* **What is needed**
Where the records hold the string "Cars", show the whole line it sits on.

Extracted data entries:
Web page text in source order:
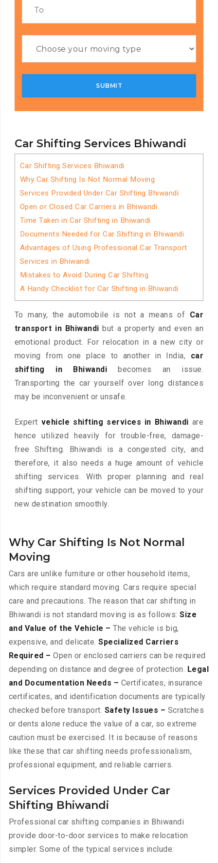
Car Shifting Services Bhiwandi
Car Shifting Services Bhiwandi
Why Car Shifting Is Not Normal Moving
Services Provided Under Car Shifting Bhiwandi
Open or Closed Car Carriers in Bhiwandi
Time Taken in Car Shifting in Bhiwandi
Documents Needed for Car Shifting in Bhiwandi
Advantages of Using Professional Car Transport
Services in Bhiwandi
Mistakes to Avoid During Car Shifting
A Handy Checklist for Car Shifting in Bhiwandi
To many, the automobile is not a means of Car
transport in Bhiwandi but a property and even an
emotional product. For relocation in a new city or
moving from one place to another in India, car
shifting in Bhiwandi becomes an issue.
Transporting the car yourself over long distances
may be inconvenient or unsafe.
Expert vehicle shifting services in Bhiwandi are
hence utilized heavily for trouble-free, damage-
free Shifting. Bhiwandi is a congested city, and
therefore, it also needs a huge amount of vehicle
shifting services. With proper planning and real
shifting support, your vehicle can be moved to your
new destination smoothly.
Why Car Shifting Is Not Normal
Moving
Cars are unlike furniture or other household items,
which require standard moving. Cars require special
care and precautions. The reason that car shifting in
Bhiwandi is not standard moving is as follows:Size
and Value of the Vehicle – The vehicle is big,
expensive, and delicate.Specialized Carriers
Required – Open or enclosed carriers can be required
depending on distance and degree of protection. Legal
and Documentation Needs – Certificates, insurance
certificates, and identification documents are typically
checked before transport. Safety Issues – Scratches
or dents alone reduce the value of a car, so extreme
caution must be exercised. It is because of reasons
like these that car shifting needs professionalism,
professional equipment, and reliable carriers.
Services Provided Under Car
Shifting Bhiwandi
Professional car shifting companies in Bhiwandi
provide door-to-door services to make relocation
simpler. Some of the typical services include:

* **Result**
Cars are unlike furniture or other household items,
which require standard moving. Cars require special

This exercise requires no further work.